Who can forget the embarrassment of watching Tony Abbott in 2014 as he bizarrely sought to recruit world leaders’ into his local political challenge of imposing a GP co-payment? Was he winging it? His retreat into domestic politics perplexed leaders as much as Hockey’s call for 2% plus growth with no idea how to get there.
Australian media have already set their own agenda, of course, with our ABC hyping “military action” on North Korea endlessly before the G20. Effortlessly it recycles clichés of “rogue state”, “hermit state” and now “client state” in its mission to support a Turnbull government reduced to echoing or second-guessing US foreign policy.
It’s a crisis. No-one, including its president seems to knows what US has planned for North Korea but acting PM Barnaby, Kamikaze, Joyce says we’ll back any trade sanctions which it may impose on China, a posture Julie Bishop affirms on her return from the US. North Korea may nuke North Australia, any moment, Barnaby assures us.
Incredibly, cool hand Luke, David Johnston, Defence’s chief of joint operations, disagrees. The likelihood Pyongyang would even target Australia is “low”. Even if they had the means. Media outlets, naturally, ignore him. Who could pass up an excuse to screen images of goose-stepping troops? Shots of rockets belching flames?
We are unlikely to be on North Korea’s hit list, confirms University of Tasmania missile systems expert James Dwyer on ABC Radio and later on Sunday’s TV news in a rare and commendable correction to Joyce’s hysteria.
Psychologist Lissa Johnson cautions, however, that we are more likely to believe Barnaby rather not. We struggle to accommodate an uncomfortable truth in a process known as system justification.
“The more that a person feels dependent, powerless and vulnerable, at the mercy of a system over which they have no control, the more terrifying it is to think that the system is deeply flawed.”
In a post truth, Trumpocene era, moreover, truth is losing its value as society’s reserve currency while legitimate scepticism is yielding place to pernicious relativism warns The Guardian’s Matthew D’Ancona.
“Emotional resonance”, he adds, or gut feeling – a narrative that gives visceral meaning – increasingly means more than fact or evidence. The vibe. Certainly there’s a vibe to Ode to Joy, a revolutionary anthem.
Ode to Joy forms a touching counterpoint to the cries of protesters as they rise above the sirens of Hamburg Police’s tank-like police water cannons rumbling far below. Plumes of acrid smoke arise from cars set alight.

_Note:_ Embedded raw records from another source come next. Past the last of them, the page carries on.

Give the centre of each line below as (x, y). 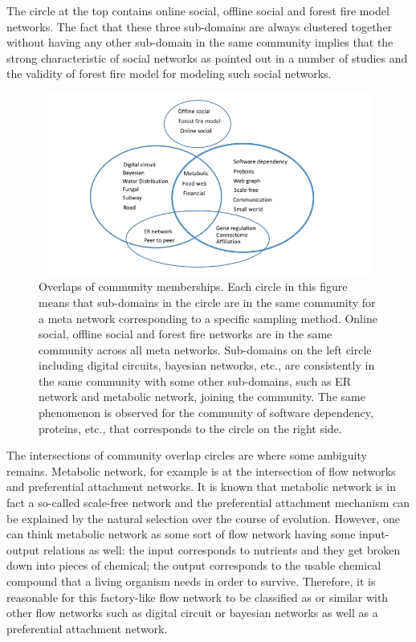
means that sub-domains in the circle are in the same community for (207, 302)
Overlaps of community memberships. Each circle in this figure (193, 286)
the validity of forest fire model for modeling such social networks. (169, 74)
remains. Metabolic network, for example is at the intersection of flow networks (201, 470)
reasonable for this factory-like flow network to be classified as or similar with (198, 597)
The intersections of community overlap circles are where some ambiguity (187, 455)
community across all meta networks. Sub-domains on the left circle (205, 349)
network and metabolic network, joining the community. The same (202, 397)
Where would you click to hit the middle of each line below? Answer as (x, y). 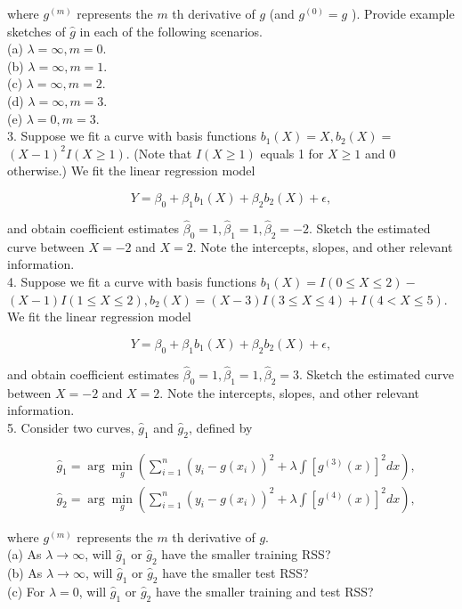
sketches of (36, 31)
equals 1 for (292, 153)
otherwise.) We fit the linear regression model (131, 171)
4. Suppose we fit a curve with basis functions (132, 281)
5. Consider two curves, (71, 427)
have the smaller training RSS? (246, 554)
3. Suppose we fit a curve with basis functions (132, 136)
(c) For (26, 591)
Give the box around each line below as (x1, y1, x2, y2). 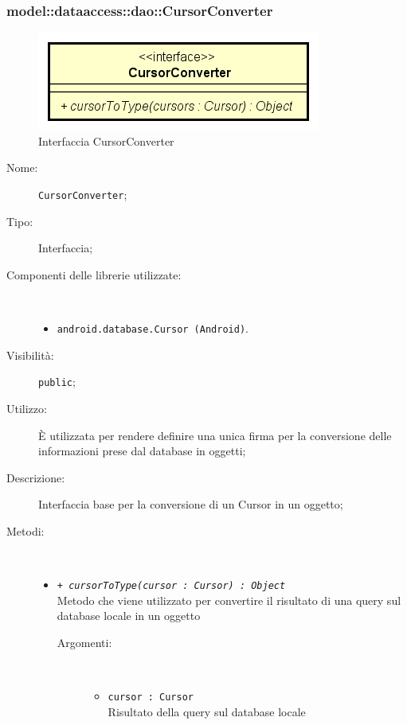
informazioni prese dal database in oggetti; (38, 442, 246, 459)
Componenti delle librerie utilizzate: (6, 266, 182, 283)
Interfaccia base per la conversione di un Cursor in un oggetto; (38, 496, 343, 513)
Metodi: (6, 522, 45, 539)
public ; (38, 373, 76, 390)
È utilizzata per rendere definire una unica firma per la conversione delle (38, 427, 392, 443)
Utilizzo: (6, 400, 47, 416)
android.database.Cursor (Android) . (57, 320, 249, 337)
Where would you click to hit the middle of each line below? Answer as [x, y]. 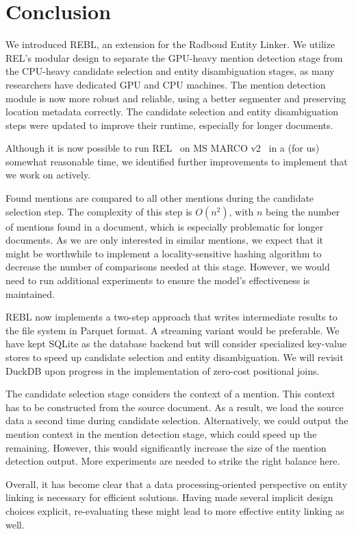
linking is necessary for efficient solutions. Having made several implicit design [169, 497]
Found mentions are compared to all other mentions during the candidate [160, 198]
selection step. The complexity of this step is [99, 211]
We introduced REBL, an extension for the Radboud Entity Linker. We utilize [170, 44]
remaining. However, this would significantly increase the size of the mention [166, 447]
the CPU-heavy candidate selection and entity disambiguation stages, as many [170, 71]
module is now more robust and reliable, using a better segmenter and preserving [176, 98]
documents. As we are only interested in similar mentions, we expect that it [165, 240]
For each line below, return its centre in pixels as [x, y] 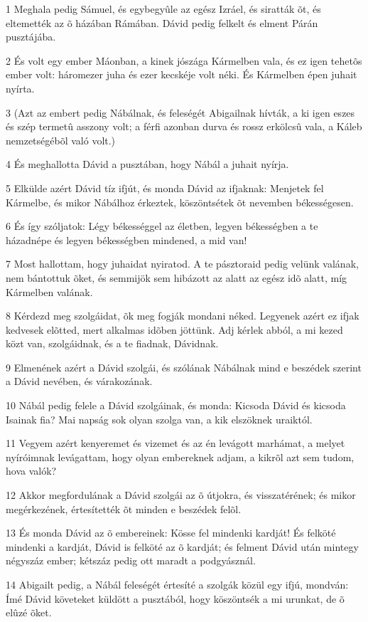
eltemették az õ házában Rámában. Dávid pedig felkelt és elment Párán [162, 22]
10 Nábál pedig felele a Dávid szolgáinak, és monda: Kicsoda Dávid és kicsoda [176, 405]
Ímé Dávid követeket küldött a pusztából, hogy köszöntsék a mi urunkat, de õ [175, 598]
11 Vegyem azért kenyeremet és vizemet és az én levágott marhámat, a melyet [175, 443]
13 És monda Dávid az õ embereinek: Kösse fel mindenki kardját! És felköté [171, 533]
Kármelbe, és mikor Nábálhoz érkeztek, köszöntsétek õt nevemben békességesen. [180, 202]
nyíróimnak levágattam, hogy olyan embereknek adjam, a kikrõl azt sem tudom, [180, 457]
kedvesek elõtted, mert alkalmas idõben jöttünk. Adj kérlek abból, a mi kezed [174, 329]

Almost all of the 100,000 who are in Hamburg to protest are non-violent. The same cannot be said of the societies represented around the G20 conference table. Or the state-sponsored violence. Everyday lives in US, Russia or Saudi Arabia are among the world’s least peaceful according to The Global Peace Index 2017.
Violence may cost 12.6% of world GDP in 2016 or $14.4 trillion in purchasing power parity.
Even harder to measure is the violence done to those suffering austerity budgeting such as Greece which has been forced by its lenders such as the European Central Bank to agree to further spending cuts, pension reductions and tax rises in order to unlock emergency funds. The bank is a key G20 player, safe inside the towering concert hall.
Formed in 2008 to fix the GFC, the G20 pursues something called “stable and resilient economic growth”, a task which consists mainly of putting on a talk show. No-one except MSM which hypes a Putin-Trump showdown and a North Korean slapdown and, of course, the odd grand-standing politician expects it do anything more.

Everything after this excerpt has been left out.